Schneeweiss Sebastian, Desai Rishi J, Ball Robert
Division of Pharmacoepidemiology and Pharmacoeconomics, Brigham and Women's Hospital and Harvard Medical School, Boston, MA 02120, United States.
Office of Surveillance and Epidemiology, Center for Drug Evaluation and Research, US Food and Drug Administration, Silver Spring, MD 20993, United States.
Am J Epidemiol. 2025 Feb 5;194(2):315-321. doi: 10.1093/aje/kwae226.
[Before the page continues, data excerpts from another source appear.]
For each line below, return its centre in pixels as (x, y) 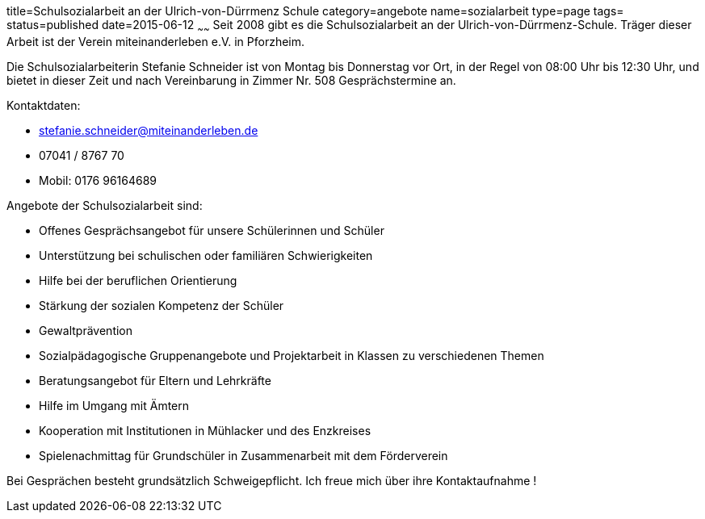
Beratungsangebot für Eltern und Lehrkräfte (155, 380)
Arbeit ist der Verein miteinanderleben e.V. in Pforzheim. (156, 41)
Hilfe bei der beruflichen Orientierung (138, 280)
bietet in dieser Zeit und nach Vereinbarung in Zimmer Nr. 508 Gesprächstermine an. (231, 80)
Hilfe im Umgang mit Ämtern (114, 405)
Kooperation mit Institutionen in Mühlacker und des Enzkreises (205, 430)
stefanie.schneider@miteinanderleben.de (149, 130)
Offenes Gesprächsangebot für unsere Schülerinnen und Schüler (212, 230)
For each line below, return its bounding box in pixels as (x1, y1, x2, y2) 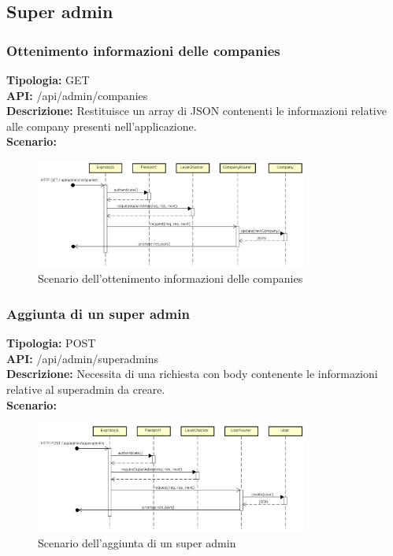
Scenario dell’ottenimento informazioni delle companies (38, 270, 303, 287)
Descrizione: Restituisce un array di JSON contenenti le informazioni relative (6, 102, 387, 119)
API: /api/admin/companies (6, 87, 148, 103)
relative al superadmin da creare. (6, 380, 165, 397)
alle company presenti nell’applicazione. (6, 117, 197, 134)
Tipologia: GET (6, 72, 90, 87)
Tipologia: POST (6, 335, 96, 351)
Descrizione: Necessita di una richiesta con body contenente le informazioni (6, 365, 378, 382)
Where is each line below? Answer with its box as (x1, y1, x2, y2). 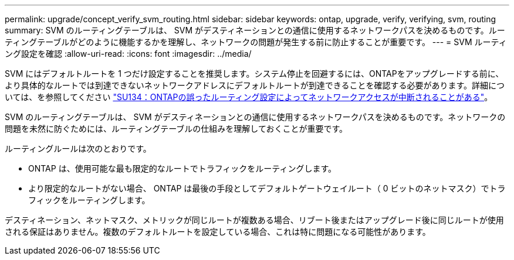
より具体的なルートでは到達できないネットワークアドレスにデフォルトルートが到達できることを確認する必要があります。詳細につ (5, 80, 505, 90)
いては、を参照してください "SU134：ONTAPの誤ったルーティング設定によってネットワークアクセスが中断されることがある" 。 (5, 92, 493, 102)
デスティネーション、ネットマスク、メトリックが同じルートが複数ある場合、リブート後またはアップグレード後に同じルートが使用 (5, 215, 504, 225)
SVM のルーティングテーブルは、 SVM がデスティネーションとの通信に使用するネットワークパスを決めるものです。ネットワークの (5, 112, 506, 122)
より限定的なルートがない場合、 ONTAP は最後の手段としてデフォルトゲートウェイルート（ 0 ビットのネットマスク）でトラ (28, 183, 506, 193)
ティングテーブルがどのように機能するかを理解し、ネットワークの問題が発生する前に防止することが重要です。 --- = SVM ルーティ (5, 37, 507, 47)
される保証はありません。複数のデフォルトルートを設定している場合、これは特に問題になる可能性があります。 (5, 227, 431, 237)
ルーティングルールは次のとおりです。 (5, 143, 151, 153)
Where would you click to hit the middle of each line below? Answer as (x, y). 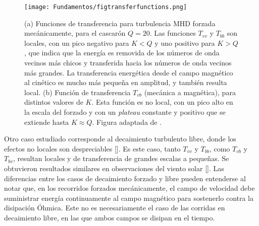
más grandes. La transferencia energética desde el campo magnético (129, 72)
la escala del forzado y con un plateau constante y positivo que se (125, 112)
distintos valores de (54, 102)
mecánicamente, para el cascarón (75, 33)
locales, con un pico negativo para (77, 43)
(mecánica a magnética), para (190, 92)
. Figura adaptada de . (127, 122)
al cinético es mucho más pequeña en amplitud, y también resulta (126, 82)
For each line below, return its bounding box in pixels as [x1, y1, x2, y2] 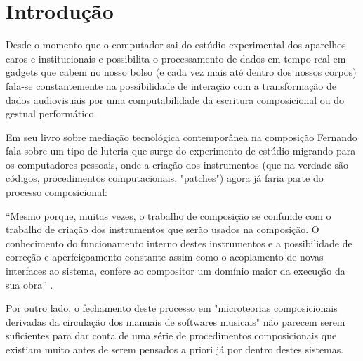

Electronic health record (EHR) data are seen as an important source for pharmacoepidemiology studies. In the US health-care system, EHR systems often identify only fragments of patients' health information across the care continuum, including primary care, specialist care, hospitalizations, and pharmacy dispensing. This leads to unobservable information in longitudinal evaluations of medication effects, causing unmeasured confounding, misclassification, and truncated follow-up times. A remedy is to link EHR data with longitudinal health insurance claims data, which record all encounters during a defined enrollment period across all care settings. Here we evaluate EHR and claims data sources in 3 aspects relevant to etiological studies of medical products: data continuity, data granularity, and data chronology. Reflecting on the strengths and limitations of EHR and insurance claims data, it becomes obvious that they complement each other. The combination of both will improve the validity of etiological studies and expand the range of questions that can be answered. As the research community transitions towards a future state with access to large-scale combined EHR + claims data, we outline analytical templates to improve the validity and broaden the scope of pharmacoepidemiology studies in the current environment where EHR data are available only for a subset of patients with claims data. This article is part of a Special Collection on Pharmacoepidemiology.
电子健康记录(EHR)数据被视为药物流行病学研究的重要来源。在美国医疗保健系统中,EHR系统通常只能识别患者在整个医疗连续过程中的部分健康信息,包括初级保健、专科护理、住院治疗和药房配药。这导致在药物疗效的纵向评估中出现无法观察到的信息,从而造成未测量的混杂因素、错误分类以及随访时间缩短。一种补救方法是将EHR数据与纵向健康保险理赔数据相链接,后者记录了在规定参保期内所有医疗机构的所有诊疗情况。在此,我们从与医疗产品病因学研究相关的三个方面评估EHR和理赔数据源:数据连续性、数据粒度和数据时间顺序。通过思考EHR和保险理赔数据的优势与局限性,很明显它们相互补充。两者结合将提高病因学研究的有效性,并扩大可回答问题的范围。随着研究界向能够获取大规模EHR + 理赔数据的未来状态转变,我们概述了分析模板,以在当前仅能获取部分患者EHR数据和理赔数据的环境中提高药物流行病学研究的有效性并拓宽其范围。本文是药物流行病学特刊的一部分。